Click for enlargement

Thursday August 16th, 2007

Why do artists paint? (500 words)

I just received a long letter (a real letter written on paper!) written by the artist Robert Blair Porter (www.robertblairporter.com) sent from an island on lake Huron in Canada, where Manitou is God & landscape artists find infinite inspiration in the cold, rugged & singular beauty of the place. 

As usual he writes with interesting ideas which I am going to pick from his letter & organise partly in my own words though I will write in the first person singular:

Apparently many film critics, whose main talent is writing words, prefer critiquing the screen play to the amalgamation of sounds & images of the final product. This made me think how the same phenomenon might well be true for art critics; these critics would naturally prefer paintings that can be described, validated & interpreted in words than those that don’t lend themselves so easily to the task. The painting itself, however, is already an interpretation of an idea, theme or scene & can only be diminished by re-interpretation into words. The true worth of a painting cannot be expressed in words but rather by the reaction of the viewer, itself indescribable, when faced with the work.

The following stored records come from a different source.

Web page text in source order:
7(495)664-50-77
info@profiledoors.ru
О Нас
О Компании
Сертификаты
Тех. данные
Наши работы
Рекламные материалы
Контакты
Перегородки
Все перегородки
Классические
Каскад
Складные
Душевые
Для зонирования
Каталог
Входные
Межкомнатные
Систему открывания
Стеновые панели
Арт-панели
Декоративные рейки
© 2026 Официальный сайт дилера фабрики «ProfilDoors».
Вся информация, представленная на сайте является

Perhaps the more compelling question lies not in the describing of what we paint but rather, defining the why. Undoubtedly a query of some concern shared at one time or another by all painters. “We can take most seriously the things we care most about only if we think that what makes them worth caring about goes beyond the mere fact that we care about them.” In other words: if a scientist wants to discover the truth about some natural process he might invest large sums of time & mental effort in doing so but the fact the truth matters to him personally would not be enough motivation without the belief that the truth, simply, matters; it has an independent value that transcends the personal. Otherwise it would be easier to change our tastes & stop caring about whether the answer is ‘right’.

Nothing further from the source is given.